8. Bölüm👻

171 14 60
                                    

Hu huuu sizi çok seven ben geri döndüüü🥳🥳🥳🥳 artık daha sık gelecek bölümler😁

Nasılsınız bakalımmm

Keyifli okumalar diliyorummm minik hayaletlerimm👻

***

"Tamam."

"Ne?"

"Tamam diyorum. Beni iyileştirelim. Ben... Ben yaşamak istiyorum." Söylediğimde ciddi olup olmadığımı tartmak için yüzüme uzun bir süre gözlerini kısarak baktı. En sonunda inanmış olacak ki ayağa kalkıp heyecanla ellerini birbirine çarptı.

Gözleri anlık olarak ışıldamıştı. Gözlerinin ışıldadığını gördüğüm ilk seferdi diyebilirdim. O kadar yakışmıştı ki o hafif parıltı kömür gözlerine...

''Aferin Eylül! İşte aradığım ruh bu!'' Ruh mu? Oysa ben ruhsuz olduğumu düşünüyordum.

Heyecanlı konuşması pek hoşuma gitmemişti. Her ne kadar iyileşmek istiyor olsam da bunun çok zor olacağını biliyordum. Onun da umudunu yüksek tutması fikri hoşuma gitmemişti. Bu yüzden umursamazca konuşmaya başladım. ''Söyle bakalım dahiyane planlarını. Beni nasıl iyileştirecekmişsin?''

Öz güven dolu bir tavır takındı. İşini profesyonelce yapan bir psikiyatrist gibi duruyordu. Bu kadar ciddi durmaya çalışması her ne kadar komiğime gitse de gülmemek için elimden geleni yaptım.
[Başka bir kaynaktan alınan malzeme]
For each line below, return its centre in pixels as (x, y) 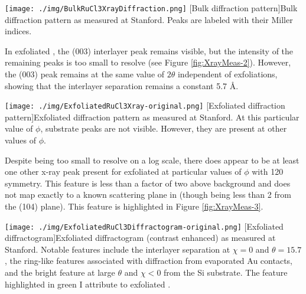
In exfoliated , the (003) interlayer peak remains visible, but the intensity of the (149, 50)
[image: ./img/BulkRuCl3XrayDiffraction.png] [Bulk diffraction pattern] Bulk (151, 8)
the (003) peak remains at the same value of (85, 74)
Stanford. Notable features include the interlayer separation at (118, 249)
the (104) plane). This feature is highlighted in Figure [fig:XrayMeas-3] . (134, 206)
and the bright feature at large (60, 272)
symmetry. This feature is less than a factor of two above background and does (148, 183)
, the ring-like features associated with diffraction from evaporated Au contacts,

İki elini de arkasında birleştirip dedeler gibi odada volta atmaya başladı. ''Şimdi ilk olarak bir şeyleri senden dinlemek istiyorum. Mesela şu an mücadele etmekte en zorlandığın şeyi söyle bana.''

Biraz düşündüm. Bir sürü şey vardı aslında. Ben hepsinin arasından en hafif sayılanını söyledim. En ağırını söylesem çözebileceğinden şüpheliydim çünkü. ''Hoşlandığım çocuk beni kardeşi gibi görüyor.'' dedim pat diye.

Kayra'nın beklediği cevap sanırım bu değildi. Çünkü hareketlerini durdurmuş, bana şaşkın bakışlarını göndermişti. ''Gerçekten mi? En büyük sıkıntın bu mu şimdi?''

Dudaklarımı büküp ''Şu anlık evet.'' dedim en inandırıcı sesimle. Tabii ki değildi ama yalandan kim ölmüş? Değil mi? Kayra biraz daha odada volta attı. Sonra da durup hemen yatağa yaklaştı. Hemen karşıma oturduktan sonra bağdaş kurdu. İyice dibime girdiğinde bakışlarımı istemsizce kaçırdım. Yine çok yakındı. ''O zaman seni iyileştirmeye aşk hayatından başlıyoruz!'' dedi yüksek bir sesle.

Ona 'Mal mısın?' bakışı attım. ''Ne yapacaksın Kayra? Çocuğun kalbini alıp beni içine mi yerleştireceksin? Sevmiyor beni. En azından o anlamda...''

''Biz de sevdiririz o zaman. O anlamda...'' Yüzündeki sinsi ifade burnuma kötü kokular getirmişti. Kim bilir aklında ne tilkiler dönüyordu?

Yataktan hızla kalkıp çalışma masasına ilerlediğinde sonunda aramıza mesafe girdiği için rahat bir nefes aldım. Bazen önemli konular konuşurken gereksiz derecede yakınıma gelebiliyordu.

Çalışma masasından bir not defteri ve kalem kapıp hemen yanıma kuruldu. Bir dizi benimkine değip duruyordu ama o bunun pek de farkındaymış gibi durmuyordu. Temaslara tepki gösteren tek kişi ben miydim yani şimdi? Bu haksızlıktı.

Elindeki kalemi dikkatle not defterinden açtığı boş kağıda dokundurup '1' yazdı. ''Şimdi bana bu çocuğu daha dikkatli anlat. Günlüğünde çok detaya girmemiştin. Bir şeyler yapabilmem için önce onu tanımam gerekiyor.''

Onu olabildiğince net anlatabilmek için kafamda görüntüsünü oluşturdum. Her gece gülümsemesini hayal ederek uyuduğum için bu pek de zor bir aktivite değildi benim için. Gözlerimin önünde hemen kocaman sırıtan bir Çağrı oluştu.